From our case scenarios, the worst outcome was noted with patient 1 who had diabetes and hypertension. There is little epidemiological evidence to show that people with diabetes have a higher risk of getting COVID-19, although diabetic patients with hyperglycaemia have been shown to have worse outcomes (34). However, there has been a notable trend of new-onset diabetes, as well as complications such as diabetic ketoacidosis (DKA) in pre-existing diabetes in COVID-19 hence the credence that the relationship between COVID-19 and diabetes may be bidirectional (35–37).
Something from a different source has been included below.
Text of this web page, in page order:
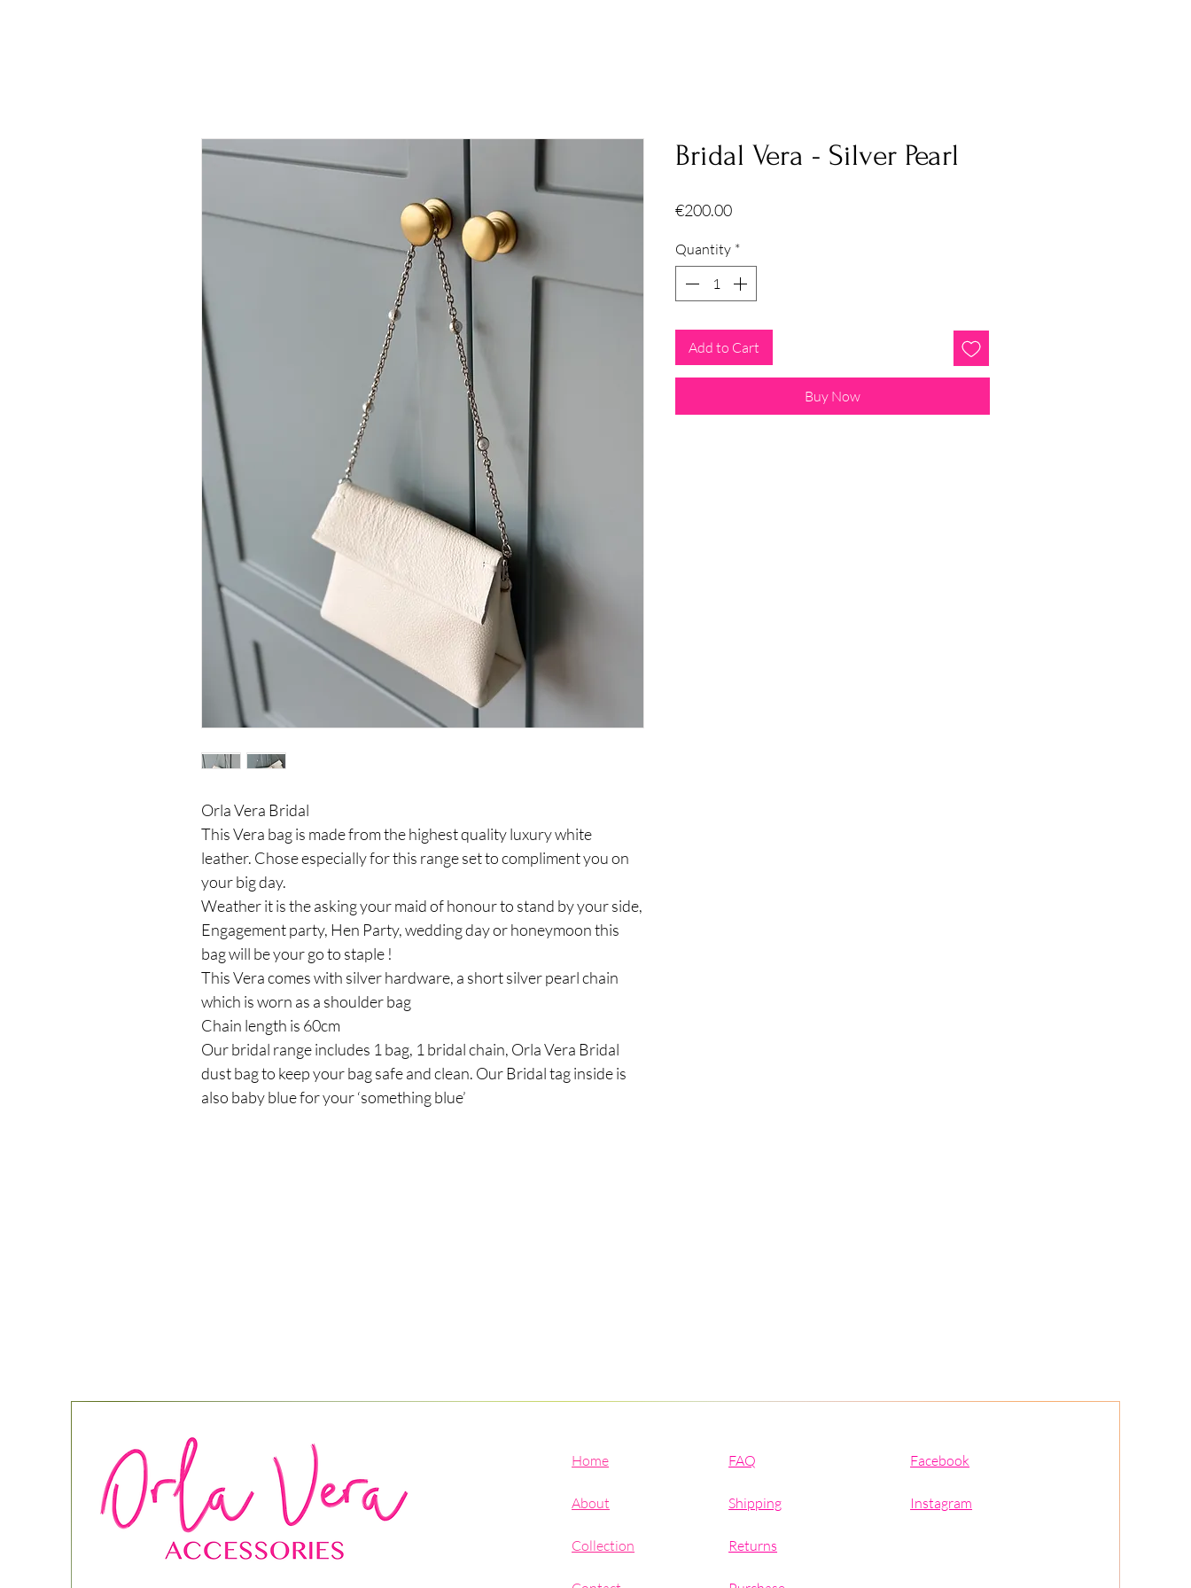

An impaired immune response like the pre-existing proinflammatory state is postulated to reduce viral clearance and worsen macrophage activation syndrome (MAS), also known as a cytokine storm (38,39). Scientific evidence indicates a strong association between diabetes mellitus and abnormal secretion of proinflammatory mediators such as interleukin 6, tumour necrosis alpha (TNF-a) and interferons (34,40,41). The procoagulant state has also been noted to be significantly higher in COVID-19 pneumonia with diabetes compared to those without diabetes (34). Diabetes also tends to commonly occur with other conditions known to cause oxidative stress such as hypertension and obesity. The factors outlined above can increase the virulence of SARS-CoV-2 and thus may be responsible for worse outcomes and are also implicated in the development of hyperglycaemia, either worsening or new-onset.
Furthermore, studies have shown that some viruses, including the 2003 SARS-CoV are diabetogenic (42,43). More scientific evidence is needed as to whether this holds for SARS-CoV-2 and may explain new-onset hyperglycaemia seen in some COVID-19 pneumonia, especially that ACE-2 receptors are also widely expressed in endocrine tissues including pancreatic beta cells (44). Although we could not do blood glucose in other patients, the case of patient 1 as highlighted the need. We propose routine glucose check for hospital admissions and urgent test for SARS-CoV-2 in those with new-onset or worsening hyperglycaemia.